The composite was prepared by combining 57 wt% silanated strontium glass (Bisco Inc.) and 15 wt% BAG with resin matrix containing a 50:50 mixture of bisphenol A glycidyl methacrylate (BisGMA):triethylene glycoldimethacrylate (TEGDMA) monomers with 0.4 wt% of camphorquinone (CQ), 0.8 wt% of 4-dimethylaminobenzoic acid ethyl ether (EDMAB), and 0.05 wt% of 3,5-di-tertbutyl-4-hydroxytoluene (BHT)). The 15% BAG addition was selected based on previous work that demonstrated no significant reduction in mechanical properties when adding up to 15% BAG . The control composite (0BAG), was filled with 5 wt% aerosol silica (OX-50, Degussa) and 67 wt% silanated strontium glass. The 5 wt% silica addition was necessary to achieve adequate handling of the uncured composite. Both composites had a total filler content of 72 wt% and full details on the composite preparation and mechanical properties may be found in .

Sample preparation

Recently extracted human molars were used to produce simulated tooth restoration samples. The complete procedure for sample preparation was described previously in detail in . In brief, the cusps of each molar were sectioned off, and a second section was made across the tooth immediately above the pulp. This sectioning resulted in a disk-shaped slab of tooth ∼2.5–3 mm thick and ∼9 mm in diameter, composed mostly of dentin with some enamel on the circumference. A cavity was machined into the center of each sample 1.5–2 mm deep (to always leave a pulpal floor 1 mm thick) and 5 mm in diameter using a computer controlled milling system (CNC specimen former, U. of Iowa). After machining, the samples were soaked in 1% chloramine T for one week for sterilization. After initial sterilization, the bottom of the cavity and half of its circumference were treated with a dentin bonding agent (Clearfil SE Bond) following the manufacturers instructions. First the primer component was actively applied to the cut dentin surfaces with a disposable micro brush tip for 20 s. Then a mild stream of air was blown on the primer to evaporate volatile components until no observable liquid movement could be detected. Next, the bonding component was applied to all primed surfaces with a disposable micro brush tip, then brush thinned with a separate disposable brush tip to ensure a uniform thickness of the adhesive layer. The bonding agent was cured for 10 s using a Kerr Demetron Demi light curing unit with an approximate 1000 mW/cm 2 irradiance. Finally, the composite was inserted in a single increment (max thickness of 2 mm) and cured for 20 s with the same light curing unit.

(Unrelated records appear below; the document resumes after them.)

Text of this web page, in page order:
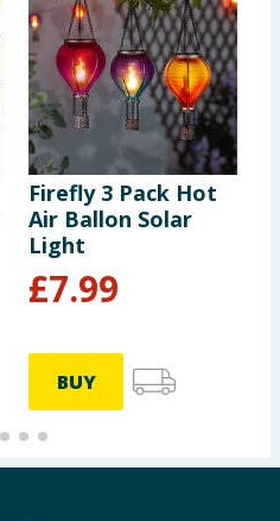
Firefly 3 Pack Hot
Air Ballon Solar
Light
£7.99
BUY

Due to polymerization shrinkage, a ∼15–20 μm gap was formed around approximately half of the circumference where the dentin bonding agent was not originally applied. A 1 mm thick shim was used to protect the half of the circumference where the gaps were created ( Fig. 2 ). The composite surface of the sample was polished with fine abrasive disks (Sof-flex, 3M ESPE) to reveal the cavosurface margin and the gap. The samples were sterilized in 70% ethanol for 1 h and placed in sterile brain heart infusion (BHI) media for storage, thus allowing ethanol to diffuse out of the specimen and to check for successful sterilization. Six ( N = 6) 15BAG and six ( N = 6) 0BAG samples were prepared.

Fig. 2
Sample during adhesive application with the 1 mm thick shim in place.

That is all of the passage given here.